Cross-Hand Latent Representation for Vision-Language-Action Models

TL;DR

XL-VLA is introduced, a vision-language-action framework integrated with a unified latent action space shared across diverse dexterous hands that is directly pluggable into standard VLA architectures, enabling seamless cross-embodiment training and efficient reuse of both existing and newly collected data.

Abstract

Dexterous manipulation is essential for real-world robot autonomy, mirroring the central role of human hand coordination in daily activity. Humans rely on rich multimodal perception--vision, sound, and language-guided intent--to perform dexterous actions, motivating vision-based, language-conditioned manipulation systems for robots. However, training reliable vision-language-action (VLA) models for dexterous manipulation requires large-scale demonstrations across many robotic hands. In addition, as new dexterous embodiments appear rapidly, collecting data for each becomes costly and impractical, creating a need for scalable cross-embodiment learning. We introduce XL-VLA, a vision-language-action framework integrated with a unified latent action space shared across diverse dexterous hands.
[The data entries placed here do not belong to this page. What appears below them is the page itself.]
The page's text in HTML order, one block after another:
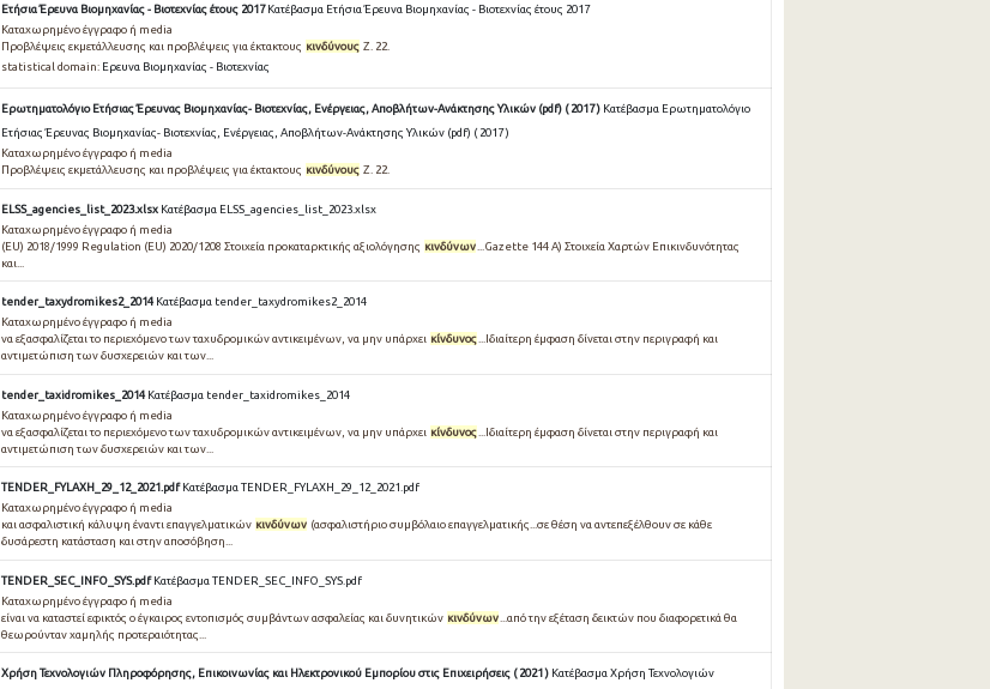
Ετήσια Έρευνα Βιομηχανίας - Βιοτεχνίας έτους 2017 Κατέβασμα Ετήσια Έρευνα Βιομηχανίας - Βιοτεχνίας έτους 2017
Καταχωρημένο έγγραφο ή media
Προβλέψεις εκμετάλλευσης και προβλέψεις για έκτακτους κινδύνους Ζ. 22.
statistical domain: Ερευνα Βιομηχανίας - Βιοτεχνίας
Ερωτηματολόγιο Ετήσιας Έρευνας Βιομηχανίας- Βιοτεχνίας, Ενέργειας, Αποβλήτων-Ανάκτησης Υλικών (pdf) ( 2017 ) Κατέβασμα Ερωτηματολόγιο
Ετήσιας Έρευνας Βιομηχανίας- Βιοτεχνίας, Ενέργειας, Αποβλήτων-Ανάκτησης Υλικών (pdf) ( 2017 )
Καταχωρημένο έγγραφο ή media
Προβλέψεις εκμετάλλευσης και προβλέψεις για έκτακτους κινδύνους Ζ. 22.
ELSS_agencies_list_2023.xlsx Κατέβασμα ELSS_agencies_list_2023.xlsx
Καταχωρημένο έγγραφο ή media
(EU) 2018/1999 Regulation (EU) 2020/1208 Στοιχεία προκαταρκτικής αξιολόγησης κινδύνων ...Gazette 144 Α) Στοιχεία Χαρτών Επικινδυνότητας
και...
tender_taxydromikes2_2014 Κατέβασμα tender_taxydromikes2_2014
Καταχωρημένο έγγραφο ή media
να εξασφαλίζεται το περιεχόμενο των ταχυδρομικών αντικειμένων, να μην υπάρχει κίνδυνος...Ιδιαίτερη έμφαση δίνεται στην περιγραφή και
αντιμετώπιση των δυσχερειών και των...
tender_taxidromikes_2014 Κατέβασμα tender_taxidromikes_2014
Καταχωρημένο έγγραφο ή media
να εξασφαλίζεται το περιεχόμενο των ταχυδρομικών αντικειμένων, να μην υπάρχει κίνδυνος ...Ιδιαίτερη έμφαση δίνεται στην περιγραφή και
αντιμετώπιση των δυσχερειών και των...
TENDER_FYLAXH_29_12_2021.pdf Κατέβασμα TENDER_FYLAXH_29_12_2021.pdf
Καταχωρημένο έγγραφο ή media
και ασφαλιστική κάλυψη έναντι επαγγελματικών κινδύνων (ασφαλιστήριο συμβόλαιο επαγγελματικής...σε θέση να αντεπεξέλθουν σε κάθε
δυσάρεστη κατάσταση και στην αποσόβηση...
TENDER_SEC_INFO_SYS.pdf Κατέβασμα TENDER_SEC_INFO_SYS.pdf
Καταχωρημένο έγγραφο ή media
είναι να καταστεί εφικτός ο έγκαιρος εντοπισμός συμβάντων ασφαλείας και δυνητικών κινδύνων ...από την εξέταση δεικτών που διαφορετικά θα
θεωρούνταν χαμηλής προτεραιότητας...
Χρήση Τεχνολογιών Πληροφόρησης, Επικοινωνίας και Ηλεκτρονικού Εμπορίου στις Επιχειρήσεις ( 2021 ) Κατέβασμα Χρήση Τεχνολογιών
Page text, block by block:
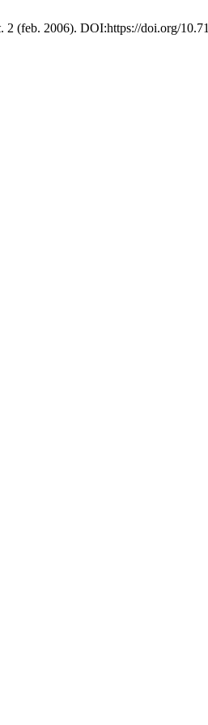
. 2 (feb. 2006). DOI:https://doi.org/
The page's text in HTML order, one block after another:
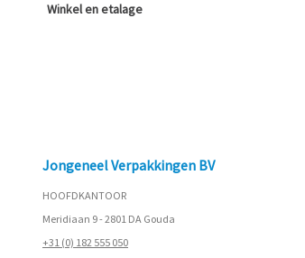
Winkel en etalage
Jongeneel Verpakkingen BV
HOOFDKANTOOR
Meridiaan 9 - 2801 DA Gouda
+31 (0) 182 555 050
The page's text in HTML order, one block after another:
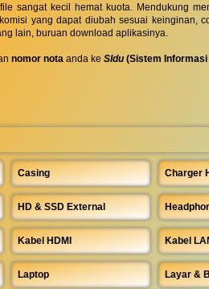
sangat kecil hemat kuota. Mendukung
yang dapat diubah sesuai keinginan,
lain, buruan download aplikasinya.
nomor nota anda ke SIdu (Sistem Informasi
Casing Charger
HD & SSD External
Kabel HDMI Kabel
Laptop Layar &
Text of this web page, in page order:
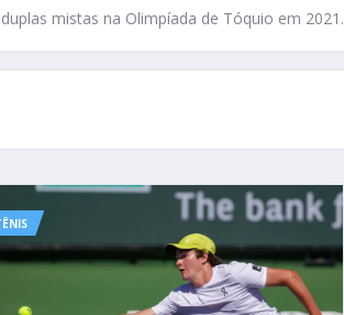
mistas na Olimpíada de Tóquio em 2021.
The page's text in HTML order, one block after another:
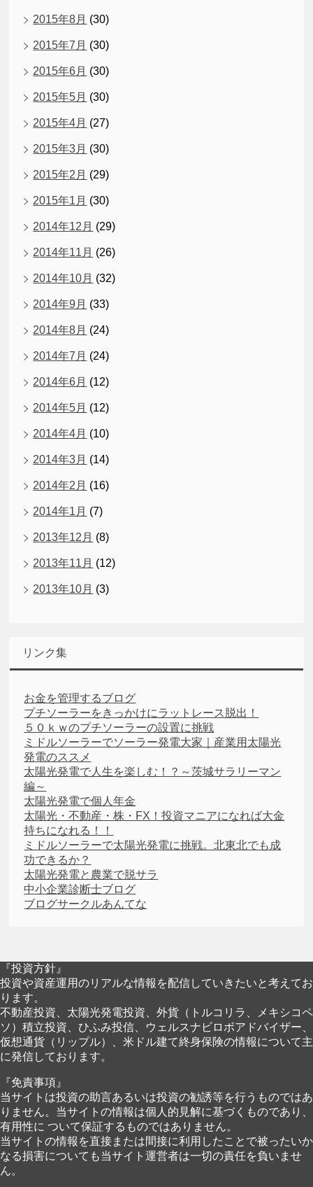
2015年8月 (30)
2015年7月 (30)
2015年6月 (30)
2015年5月 (30)
2015年4月 (27)
2015年3月 (30)
2015年2月 (29)
2015年1月 (30)
2014年12月 (29)
2014年11月 (26)
2014年10月 (32)
2014年9月 (33)
2014年8月 (24)
2014年7月 (24)
2014年6月 (12)
2014年5月 (12)
2014年4月 (10)
2014年3月 (14)
2014年2月 (16)
2014年1月 (7)
2013年12月 (8)
2013年11月 (12)
2013年10月 (3)
リンク集
お金を管理するブログ
プチソーラーをきっかけにラットレース脱出！
５０ｋｗのプチソーラーの設置に挑戦
ミドルソーラーでソーラー発電大家｜産業用太陽光
発電のススメ
太陽光発電で人生を楽しむ！？～茨城サラリーマン
編～
太陽光発電で個人年金
太陽光・不動産・株・FX！投資マニアになれば大金
持ちになれる！！
ミドルソーラーで太陽光発電に挑戦。北東北でも成
功できるか？
太陽光発電と農業で脱サラ
中小企業診断士ブログ
ブログサークルあんてな
『投資方針』
投資や資産運用のリアルな情報を配信していきたいと考えてお
ります。
不動産投資、太陽光発電投資、外貨（トルコリラ、メキシコペ
ソ）積立投資、ひふみ投信、ウェルスナビロボアドバイザー、
仮想通貨（リップル）、米ドル建て終身保険の情報について主
に発信しております。
『免責事項』
当サイトは投資の助言あるいは投資の勧誘等を行うものではあ
りません。当サイトの情報は個人的見解に基づくものであり、
有用性に ついて保証するものではありません。
当サイトの情報を直接または間接に利用したことで被ったいか
なる損害についても当サイト運営者は一切の責任を負いませ
ん。
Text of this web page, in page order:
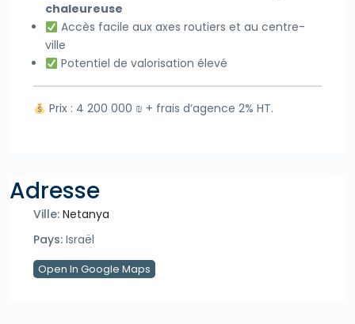
chaleureuse
Accès facile aux axes routiers et au centre-
ville
Potentiel de valorisation élevé
Prix : 4 200 000 ₪ + frais d’agence 2% HT.
Adresse
Ville: Netanya
Pays: Israël
Open In Google Maps
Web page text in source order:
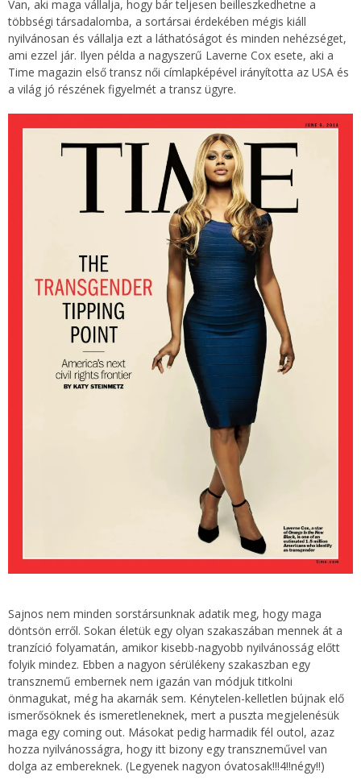
Van, aki maga vállalja, hogy bár teljesen beilleszkedhetne a
többségi társadalomba, a sortársai érdekében mégis kiáll
nyilvánosan és vállalja ezt a láthatóságot és minden nehézséget,
ami ezzel jár. Ilyen példa a nagyszerű Laverne Cox esete, aki a
Time magazin első transz női címlapképével irányította az USA és
a világ jó részének figyelmét a transz ügyre.
Sajnos nem minden sorstársunknak adatik meg, hogy maga
döntsön erről. Sokan életük egy olyan szakaszában mennek át a
tranzíció folyamatán, amikor kisebb-nagyobb nyilvánosság előtt
folyik mindez. Ebben a nagyon sérülékeny szakaszban egy
transznemű embernek nem igazán van módjuk titkolni
önmagukat, még ha akarnák sem. Kénytelen-kelletlen bújnak elő
ismerősöknek és ismeretleneknek, mert a puszta megjelenésük
maga egy coming out. Másokat pedig harmadik fél outol, azaz
hozza nyilvánosságra, hogy itt bizony egy transzneművel van
dolga az embereknek. (Legyenek nagyon óvatosak!!!4!!négy!!)
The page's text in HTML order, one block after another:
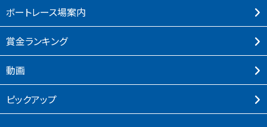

This embodiment-invariant latent space is directly pluggable into standard VLA architectures, enabling seamless cross-embodiment training and efficient reuse of both existing and newly collected data. Experimental results demonstrate that XL-VLA consistently outperforms baseline VLA models operating in raw joint spaces, establishing it as an effective solution for scalable cross-embodiment dexterous manipulation.

Figures (16)

• Figure 1: Model Pipeline. XL-VLA builds on $\pi_0$pi0 with vision and language encoders paired with an action expert that operates in a shared latent action space for cross-embodiment control. During VLA training, the action expert is finetuned while the pretrained latent encoders and decoders remain frozen.
• Figure 2: Latent space pretraining pipeline. For each hand type, joint positions $\mathbf{q}_{h}$ are mapped through an encoder MLP into a shared latent space and reconstructed by a decoder MLP. The diagram also indicates the placement of the reconstruction loss $L_1$, retargeting loss $L_2$ via differentiable forward kinematics, and latent regularization loss $L_3$.
• Figure 3: Zero-shot Unseen Tasks Generalization. For each hand, we randomly select some tasks as unseen tasks, whose data are held out from the training dataset. Then we test the unseen tasks with model trained on other data. Results show that by training with an aligned latent action space, XL-VLA gets the ability to generalize to novel hand-task combination in a zero-shot manner. PSR stands for "Partial Success Rate", where policy is rewarded with half success if only one arm finishes its task.
• Figure 4: G1 Cross-Robot Performance. Co-training with latent xArm and humanoid data outperforms using raw actions.
• Figure 5: Latent Visualizations. Latent decoding results cross embodiment.